TASK GOAL » Please give an exact transcription of the lines below, from the one that contains "multiple trial sampling." to the very last, with no other lines.
RECORDS FOR THIS EXERCISE below:
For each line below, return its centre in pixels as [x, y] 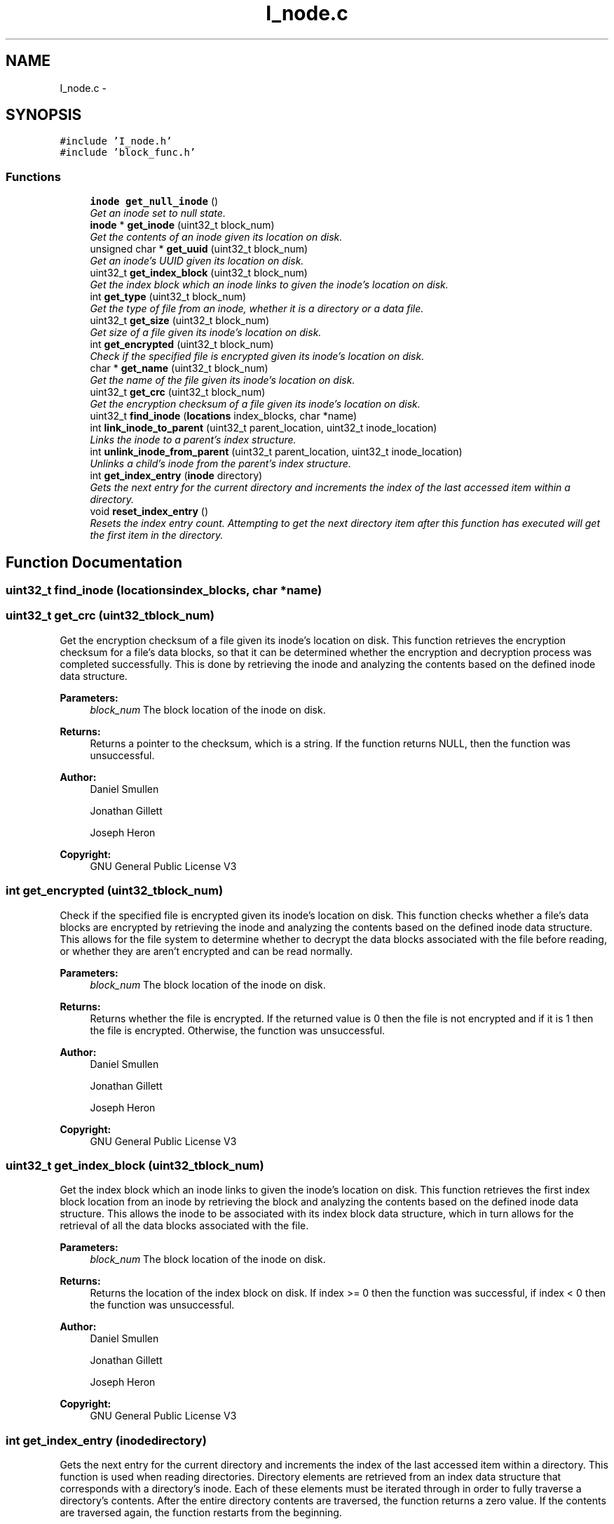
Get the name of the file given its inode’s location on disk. [223, 380]
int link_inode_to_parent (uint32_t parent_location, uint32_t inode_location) [264, 428]
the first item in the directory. [157, 535]
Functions [33, 176]
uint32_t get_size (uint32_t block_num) [180, 321]
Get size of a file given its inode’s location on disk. [206, 333]
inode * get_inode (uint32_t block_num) [182, 225]
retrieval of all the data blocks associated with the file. [184, 1226]
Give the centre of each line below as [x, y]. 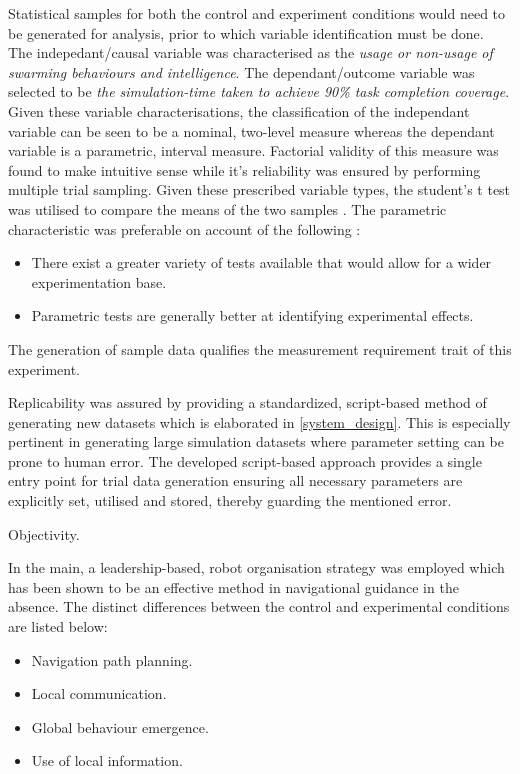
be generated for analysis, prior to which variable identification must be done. [246, 32]
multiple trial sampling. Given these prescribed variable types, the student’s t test [259, 189]
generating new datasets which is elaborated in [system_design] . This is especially [259, 421]
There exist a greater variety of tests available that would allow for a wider [261, 262]
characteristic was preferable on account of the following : [184, 228]
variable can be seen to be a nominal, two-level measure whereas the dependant [251, 130]
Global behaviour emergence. [120, 726]
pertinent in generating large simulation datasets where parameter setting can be [256, 441]
End of RECORDS FOR THIS EXERCISE.
WRITTEN RESPONSE »
multiple trial sampling. Given these prescribed variable types, the student’s t test [259, 189]
generating new datasets which is elaborated in [system_design] . This is especially [259, 421]
There exist a greater variety of tests available that would allow for a wider [261, 262]
characteristic was preferable on account of the following : [184, 228]
variable can be seen to be a nominal, two-level measure whereas the dependant [251, 130]
Global behaviour emergence. [120, 726]
pertinent in generating large simulation datasets where parameter setting can be [256, 441]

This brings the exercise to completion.